In jtimonen/lgpr: Longitudinal Gaussian Process Regression

knitr::opts_chunk$set(collapse = TRUE, comment = "#")
knitr::opts_chunk$set(dev = "png", dev.args = list(type = "cairo-png"))

require("lgpr")
require("ggplot2")
require("rstan")

Introduction

In this tutorial we simulate and analyse count data.

Binomial data

We first show how to generate binomial data

set.seed(131)
simData <- simulate_data(
  N = 12,
  t_data = seq(12, 72, by = 12),
  covariates = c(2),
  noise_type = "binomial",
  relevances = c(0, 1, 1),
  lengthscales = c(18, 24, 18),
  N_trials = 100,
  t_jitter = 1
)

plot_sim(simData)

Beta-binomial data

The noise level in the previous example was rather low. To generate more noisy observations, we can draw from the beta-binomial distribution. The overdispersion parameter $\gamma \in (0,1)$ controls the noise level, so that $\gamma \rightarrow 0$ would be equivalent to binomial noise (no overdispersion) and larger values mean more noise. Here we set gamma = 0.3.

set.seed(131)
simData <- simulate_data(
  N = 12,
  t_data = seq(12, 72, by = 12),
  covariates = c(2),
  noise_type = "bb",
  gamma = 0.3,
  relevances = c(0, 1, 1),
  lengthscales = c(18, 24, 18),
  N_trials = 100,
  t_jitter = 1
)

plot_sim(simData)

dat <- simData@data
str(dat)

Defining model

To use beta-binomial observation model in our analysis, we use the likelihood argument of lgp(). Here we define a $\text{Beta}(2,2)$ prior for the gamma parameter.

my_prior <- list(
  alpha = student_t(20),
  gamma = bet(2, 2)
)

Fitting the model

We fit a model using the generated beta-binomial data.
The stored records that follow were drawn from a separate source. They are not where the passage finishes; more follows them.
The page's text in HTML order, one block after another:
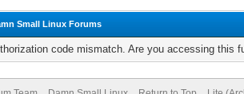
Small Linux Forums
code mismatch. Are you accessing this
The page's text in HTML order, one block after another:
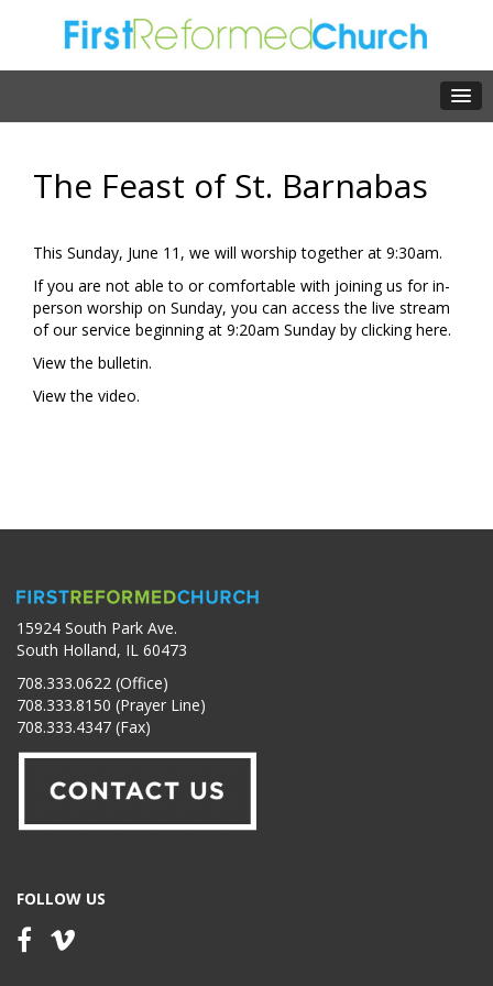
The Feast of St. Barnabas
This Sunday, June 11, we will worship together at 9:30am.
If you are not able to or comfortable with joining us for in-
person worship on Sunday, you can access the live stream
of our service beginning at 9:20am Sunday by clickinghere.
View the bulletin.
View the video.
15924 South Park Ave.
South Holland, IL 60473
708.333.0622 (Office)
708.333.8150 (Prayer Line)
708.333.4347 (Fax)
FOLLOW US
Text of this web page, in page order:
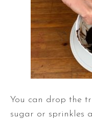
You can drop the
sugar or sprinkles
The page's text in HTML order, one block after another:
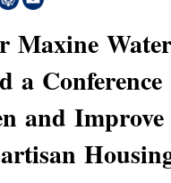
Maxine
a
and
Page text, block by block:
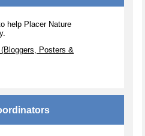
help Placer Nature
Posters &
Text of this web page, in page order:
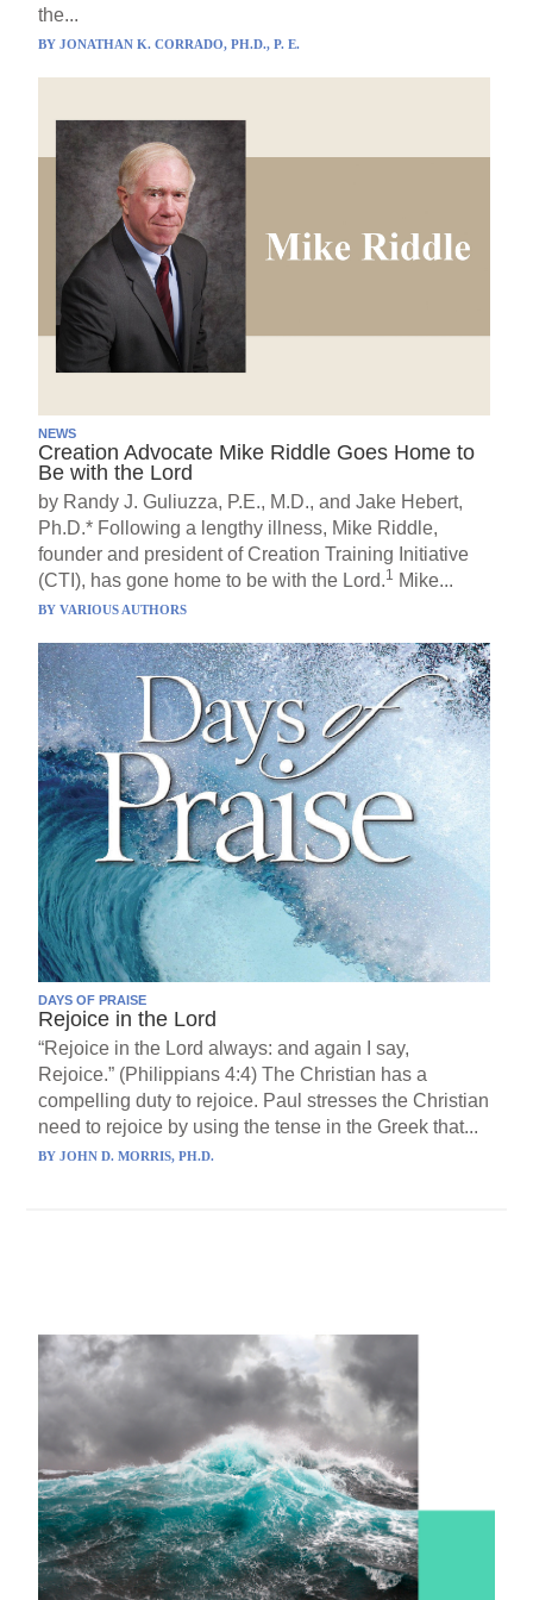
the...
BYJONATHAN K. CORRADO, PH.D., P. E.
NEWS
Creation Advocate Mike Riddle Goes Home to
Be with the Lord
by Randy J. Guliuzza, P.E., M.D., and Jake Hebert,
Ph.D.* Following a lengthy illness, Mike Riddle,
founder and president of Creation Training Initiative
(CTI), has gone home to be with the Lord.1 Mike...
BYVARIOUS AUTHORS
DAYS OF PRAISE
Rejoice in the Lord
“Rejoice in the Lord always: and again I say,
Rejoice.” (Philippians 4:4) The Christian has a
compelling duty to rejoice. Paul stresses the Christian
need to rejoice by using the tense in the Greek that...
BYJOHN D. MORRIS, PH.D.

fit <- lgp(y ~ age + age | id + age | z,
  data = dat,
  likelihood = "bb",
  num_trials = 100,
  prior = my_prior,
  refresh = 300,
  chains = 3,
  cores = 3,
  control = list(adapt_delta = 0.95),
  iter = 3000
)

print(fit)

We see that the posterior mean of the gamma parameter is close to the value used in simulation (0.3). We visualize its posterior draws for each MCMC chain:

plot_draws(fit, type = "trace", regex_pars = "gamma")

relevances(fit)

Visualising inferred signal and its components

We subsample 50 draws from the posterior of each component $f^{(j)}$, $j=1,2,3$

draws <- sample.int(1000, 50)

and visualize them

p <- pred(fit, draws = draws)
plot_components(fit, pred = p, alpha = 0.1, color_by = c(NA, NA, "z", "z"))
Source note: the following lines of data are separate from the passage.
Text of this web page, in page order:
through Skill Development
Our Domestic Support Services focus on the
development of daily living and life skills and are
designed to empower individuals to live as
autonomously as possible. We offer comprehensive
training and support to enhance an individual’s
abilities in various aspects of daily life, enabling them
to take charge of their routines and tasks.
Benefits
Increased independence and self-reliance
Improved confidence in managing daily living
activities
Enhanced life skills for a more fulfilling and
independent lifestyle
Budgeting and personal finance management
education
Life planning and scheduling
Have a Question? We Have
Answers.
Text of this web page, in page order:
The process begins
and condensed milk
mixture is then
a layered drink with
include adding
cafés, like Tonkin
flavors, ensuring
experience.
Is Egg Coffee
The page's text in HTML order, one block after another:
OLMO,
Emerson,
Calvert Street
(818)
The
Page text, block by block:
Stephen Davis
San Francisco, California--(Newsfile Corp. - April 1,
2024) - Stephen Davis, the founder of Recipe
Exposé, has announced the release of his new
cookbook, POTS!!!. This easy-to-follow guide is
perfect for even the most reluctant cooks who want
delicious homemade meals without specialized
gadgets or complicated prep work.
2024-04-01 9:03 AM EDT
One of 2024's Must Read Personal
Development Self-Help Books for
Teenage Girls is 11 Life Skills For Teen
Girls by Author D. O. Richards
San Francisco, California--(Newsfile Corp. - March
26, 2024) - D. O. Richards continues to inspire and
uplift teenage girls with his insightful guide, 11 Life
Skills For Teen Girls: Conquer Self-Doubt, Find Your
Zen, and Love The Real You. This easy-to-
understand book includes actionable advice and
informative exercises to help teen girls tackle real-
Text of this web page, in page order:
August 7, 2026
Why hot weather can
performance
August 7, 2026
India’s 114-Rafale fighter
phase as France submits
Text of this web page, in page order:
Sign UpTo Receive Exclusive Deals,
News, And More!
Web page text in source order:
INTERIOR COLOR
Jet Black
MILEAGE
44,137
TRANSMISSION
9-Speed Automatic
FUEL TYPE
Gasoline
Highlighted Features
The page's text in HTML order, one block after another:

as well as the sum $f = f^{(1)} + f^{(2)} + f^{(3)}$

plot_pred(fit, pred = p, alpha = 0.3)

Out-of-sample prediction

t <- seq(2, 100, by = 2)
x_pred <- new_x(dat, t)
p <- pred(fit, x_pred, draws = draws)
plot_pred(fit, p, alpha = 0.3)
plot_components(fit, pred = p, alpha = 0.1, color_by = c(NA, NA, "z", "z"))